For persons who are blind and print disabled, it must be possible to hear alt text announced and then hear long descriptions, if available, read as well. This is more of an issue of pausing and resuming. It should be possible to automatically pause with new images. Descriptive video seems to be no problem; it is a audio component that parallels the video and is turned on at the option of the user. It is interesting to point out that in today's descriptive video, the description must fit into the time frame of the video. Using SMIL this could be done, but it is also possible to pause the video until the d escriptive video portion is completed. This requires no modification to SMIL, but it is a benefit of the specification.
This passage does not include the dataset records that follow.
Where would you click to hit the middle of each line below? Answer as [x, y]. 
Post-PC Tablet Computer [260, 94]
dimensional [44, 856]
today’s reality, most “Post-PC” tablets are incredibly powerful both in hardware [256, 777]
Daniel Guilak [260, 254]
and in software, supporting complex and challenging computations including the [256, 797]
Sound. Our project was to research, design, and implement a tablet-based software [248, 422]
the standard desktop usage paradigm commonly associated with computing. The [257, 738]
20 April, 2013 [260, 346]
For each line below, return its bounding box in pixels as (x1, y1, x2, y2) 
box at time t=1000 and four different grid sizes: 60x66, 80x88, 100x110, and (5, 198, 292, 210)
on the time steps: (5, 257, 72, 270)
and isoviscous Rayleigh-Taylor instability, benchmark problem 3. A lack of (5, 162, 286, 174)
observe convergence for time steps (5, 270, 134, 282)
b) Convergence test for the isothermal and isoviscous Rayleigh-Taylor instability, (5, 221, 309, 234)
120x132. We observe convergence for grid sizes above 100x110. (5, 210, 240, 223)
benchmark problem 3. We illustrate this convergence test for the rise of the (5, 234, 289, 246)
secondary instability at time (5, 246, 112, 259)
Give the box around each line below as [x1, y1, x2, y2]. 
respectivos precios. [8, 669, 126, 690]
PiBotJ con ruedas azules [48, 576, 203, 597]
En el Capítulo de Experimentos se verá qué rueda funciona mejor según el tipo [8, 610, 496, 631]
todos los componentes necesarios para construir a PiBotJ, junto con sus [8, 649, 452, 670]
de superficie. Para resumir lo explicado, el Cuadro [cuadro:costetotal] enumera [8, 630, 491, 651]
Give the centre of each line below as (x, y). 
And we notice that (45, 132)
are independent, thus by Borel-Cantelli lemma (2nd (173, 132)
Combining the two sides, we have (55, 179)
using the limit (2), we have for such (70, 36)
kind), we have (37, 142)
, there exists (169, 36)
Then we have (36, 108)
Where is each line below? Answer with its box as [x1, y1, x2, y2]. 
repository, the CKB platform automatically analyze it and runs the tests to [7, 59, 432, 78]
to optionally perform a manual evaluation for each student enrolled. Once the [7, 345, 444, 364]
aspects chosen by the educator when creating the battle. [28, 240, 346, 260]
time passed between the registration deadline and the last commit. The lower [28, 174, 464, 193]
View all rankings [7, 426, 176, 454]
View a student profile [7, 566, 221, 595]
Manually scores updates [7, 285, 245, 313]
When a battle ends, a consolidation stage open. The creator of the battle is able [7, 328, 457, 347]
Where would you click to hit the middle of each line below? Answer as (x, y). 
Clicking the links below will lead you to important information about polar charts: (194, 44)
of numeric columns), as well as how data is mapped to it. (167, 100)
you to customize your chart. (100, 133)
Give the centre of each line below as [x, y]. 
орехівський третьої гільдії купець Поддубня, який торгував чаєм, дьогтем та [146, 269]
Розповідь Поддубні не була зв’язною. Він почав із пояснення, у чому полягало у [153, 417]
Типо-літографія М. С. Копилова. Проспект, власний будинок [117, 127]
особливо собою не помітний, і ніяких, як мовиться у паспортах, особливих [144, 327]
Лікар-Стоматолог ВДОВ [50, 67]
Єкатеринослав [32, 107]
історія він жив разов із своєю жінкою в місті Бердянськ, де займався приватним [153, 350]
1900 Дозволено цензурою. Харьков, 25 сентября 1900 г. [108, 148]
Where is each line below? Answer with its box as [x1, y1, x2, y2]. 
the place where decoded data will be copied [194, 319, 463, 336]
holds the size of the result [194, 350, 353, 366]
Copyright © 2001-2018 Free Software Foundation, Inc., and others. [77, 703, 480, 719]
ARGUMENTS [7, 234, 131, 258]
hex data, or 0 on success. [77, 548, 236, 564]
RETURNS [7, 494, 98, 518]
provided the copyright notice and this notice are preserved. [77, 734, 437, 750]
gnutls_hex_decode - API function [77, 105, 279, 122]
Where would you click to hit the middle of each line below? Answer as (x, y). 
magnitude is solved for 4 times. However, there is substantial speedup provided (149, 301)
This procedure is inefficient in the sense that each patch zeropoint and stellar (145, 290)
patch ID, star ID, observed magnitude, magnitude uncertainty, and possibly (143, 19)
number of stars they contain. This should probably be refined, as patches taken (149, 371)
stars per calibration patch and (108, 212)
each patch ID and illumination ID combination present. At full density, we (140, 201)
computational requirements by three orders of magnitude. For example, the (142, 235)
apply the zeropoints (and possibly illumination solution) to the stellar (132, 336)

It seems that a descriptor attribute of "captioning" is needed. The player would have different behaviors from standard HTML browsers. Each element addressed through an ID in the HTML transcription / captioning file would be displayed in a captioning channel, if made visible through an option of the user. All HTML features included variable fonts, alignment, colors, images, and links would be supported.
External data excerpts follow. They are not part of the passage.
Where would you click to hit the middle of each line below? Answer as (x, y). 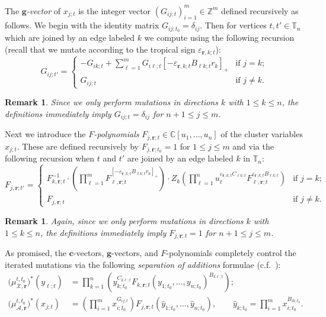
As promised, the (36, 253)
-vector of (44, 10)
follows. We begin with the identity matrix (82, 25)
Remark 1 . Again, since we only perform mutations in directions (124, 220)
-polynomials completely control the (231, 253)
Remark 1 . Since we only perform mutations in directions (111, 102)
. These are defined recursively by (78, 146)
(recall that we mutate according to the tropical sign (100, 49)
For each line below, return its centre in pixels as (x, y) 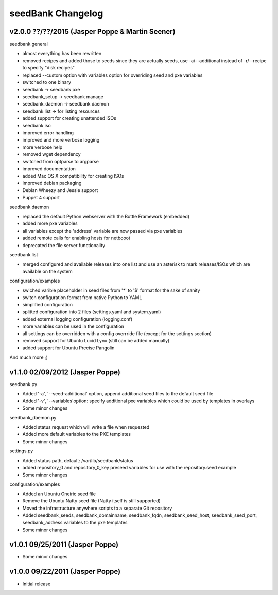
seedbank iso (37, 126)
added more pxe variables (50, 223)
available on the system (48, 271)
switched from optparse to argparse (60, 162)
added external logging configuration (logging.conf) (77, 319)
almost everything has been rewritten (62, 54)
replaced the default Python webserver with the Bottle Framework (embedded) (106, 217)
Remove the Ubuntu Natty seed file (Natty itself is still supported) (91, 501)
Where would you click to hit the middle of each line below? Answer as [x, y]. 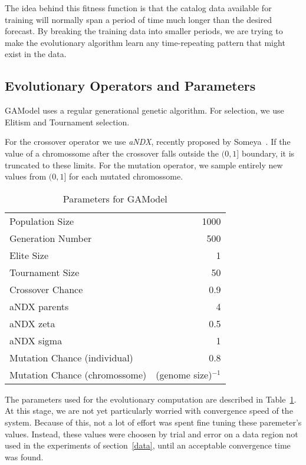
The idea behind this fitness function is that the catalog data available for [138, 8]
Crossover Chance [46, 289]
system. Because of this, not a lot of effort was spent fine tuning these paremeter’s [153, 422]
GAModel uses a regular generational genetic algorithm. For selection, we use [144, 110]
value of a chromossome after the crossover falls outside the [112, 153]
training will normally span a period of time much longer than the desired [139, 19]
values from [26, 176]
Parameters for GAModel [115, 198]
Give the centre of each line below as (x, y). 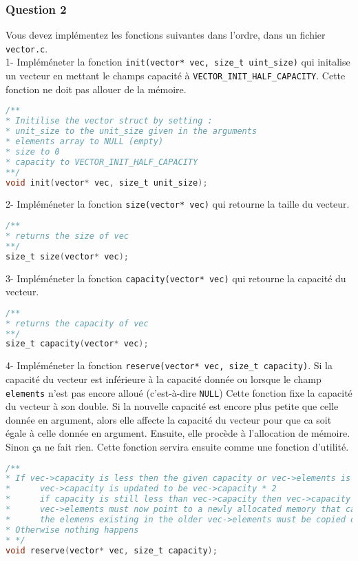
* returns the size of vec (67, 236)
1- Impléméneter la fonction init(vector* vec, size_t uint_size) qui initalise (178, 62)
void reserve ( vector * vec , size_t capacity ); (112, 550)
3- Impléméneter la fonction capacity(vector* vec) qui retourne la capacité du (176, 278)
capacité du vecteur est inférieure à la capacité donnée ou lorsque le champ (164, 378)
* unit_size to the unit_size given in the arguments (131, 131)
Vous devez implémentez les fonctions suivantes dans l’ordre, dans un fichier (166, 35)
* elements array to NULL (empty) (85, 141)
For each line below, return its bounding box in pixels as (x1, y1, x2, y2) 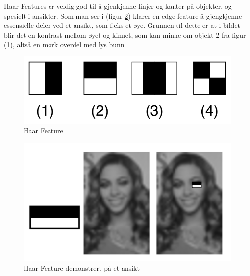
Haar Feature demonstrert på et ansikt (24, 262, 140, 273)
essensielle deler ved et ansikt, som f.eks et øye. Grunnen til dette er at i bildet (4, 20, 241, 30)
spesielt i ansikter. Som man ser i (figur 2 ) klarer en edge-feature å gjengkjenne (4, 10, 242, 21)
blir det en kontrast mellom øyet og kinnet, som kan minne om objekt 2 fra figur (4, 29, 246, 40)
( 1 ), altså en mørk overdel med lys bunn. (4, 39, 126, 50)
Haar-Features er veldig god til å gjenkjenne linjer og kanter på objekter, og (4, 1, 232, 11)
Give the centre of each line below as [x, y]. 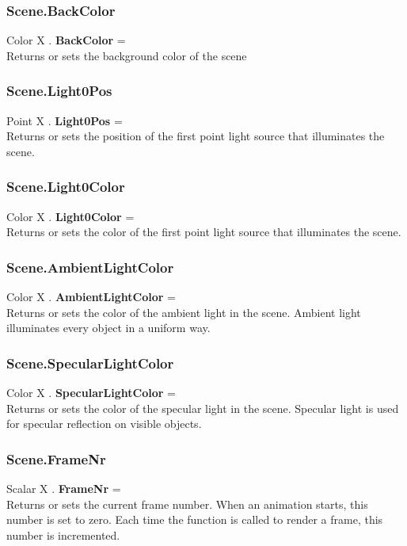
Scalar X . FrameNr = [64, 489]
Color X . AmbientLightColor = [91, 297]
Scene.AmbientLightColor [90, 267]
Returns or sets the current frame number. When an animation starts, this [187, 504]
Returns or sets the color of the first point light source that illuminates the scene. [204, 232]
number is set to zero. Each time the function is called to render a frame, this [195, 519]
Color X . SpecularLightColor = [91, 393]
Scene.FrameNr [56, 458]
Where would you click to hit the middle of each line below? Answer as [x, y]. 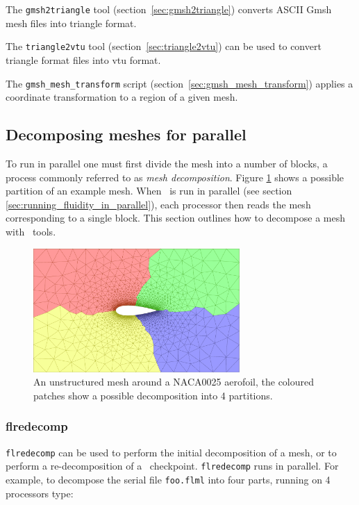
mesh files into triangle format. [71, 23]
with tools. [31, 231]
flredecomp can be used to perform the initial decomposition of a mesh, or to [171, 452]
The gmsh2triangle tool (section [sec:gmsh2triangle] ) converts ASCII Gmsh [169, 9]
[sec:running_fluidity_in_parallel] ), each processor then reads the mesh [158, 204]
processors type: [40, 493]
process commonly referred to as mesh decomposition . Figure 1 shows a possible [175, 177]
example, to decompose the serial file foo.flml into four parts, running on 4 [168, 479]
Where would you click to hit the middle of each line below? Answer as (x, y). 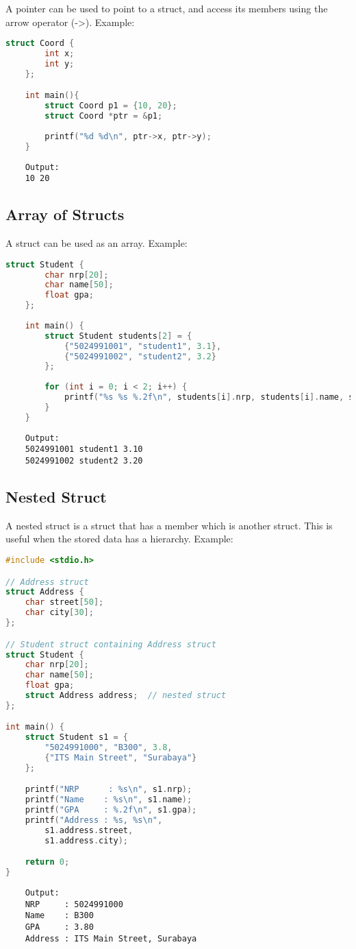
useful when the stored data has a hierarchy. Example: (119, 539)
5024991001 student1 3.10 (84, 449)
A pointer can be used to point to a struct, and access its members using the (167, 8)
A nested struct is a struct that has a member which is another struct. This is (169, 525)
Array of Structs (65, 214)
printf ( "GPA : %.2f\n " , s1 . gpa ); (111, 810)
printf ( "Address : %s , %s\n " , (94, 820)
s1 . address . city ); (87, 840)
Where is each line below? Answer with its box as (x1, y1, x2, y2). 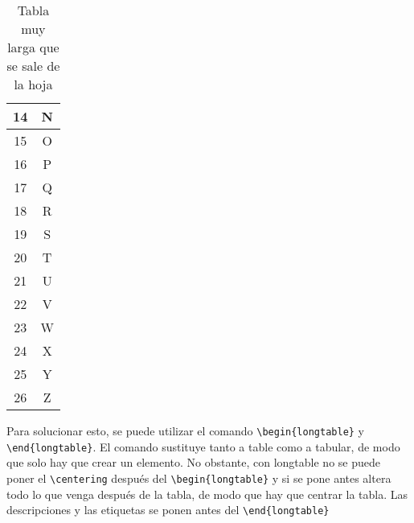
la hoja (14, 75, 53, 93)
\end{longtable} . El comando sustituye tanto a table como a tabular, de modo (6, 438, 400, 455)
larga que (7, 38, 59, 56)
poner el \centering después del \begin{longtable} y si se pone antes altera (6, 469, 391, 486)
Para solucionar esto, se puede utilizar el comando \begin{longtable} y (6, 422, 365, 439)
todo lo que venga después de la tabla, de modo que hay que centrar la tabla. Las (6, 485, 408, 502)
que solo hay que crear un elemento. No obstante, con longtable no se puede (6, 454, 380, 471)
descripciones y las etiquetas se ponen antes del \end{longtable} (6, 501, 330, 518)

When the captioning option is turned on, there should be several options for presenting the captioning. Each element in the transcript and captioning file is associated with a duration in the audio component. There is a possible conflict between the duration of the audio and the time needed to read the captioning. These conflicts lead us to the following options.
The captioning player should have a variable reading rate control. This puts the text up at a certain rate set by the user. This implies that one of the following things happen to the audio and associated video: a) the audio and video fills and freezes on the last frame while the text is being scrolled, b)audio and video goes to slow motion. NOTE: the audio distorts in slow down beyond a certain point. It is probably advisable to slow down to a point and then fill and freeze on the last frame.
Two styles of captions must be supported--scrolling and pop up. Scrolling (or roll-up) captions are like those shown on TV news programs and other real-time events. The caption scrolls in a caption window. The user may control the amount of the caption seen at one time. Pop-on captions are like those used on many pre-recorded TV programs. Each caption pops onto the screen at a specific time.
Options for placement of the caption window must be supported. At a minimum, a layering and static window option are needed. Layering of the caption window on top of the video must be possible for cases where captions are added to an existing application. The preferred style and recommendation should be reserving a space under any timed visual media for a caption window. The ability to set coordinates for the caption window for each caption would permit movement of the caption window during the SMIL presentation. Variable placement of the caption window (and multiple caption windows) are supported on television today. The caption window should also have a margin or border feature so that text will not touch the sides of the window.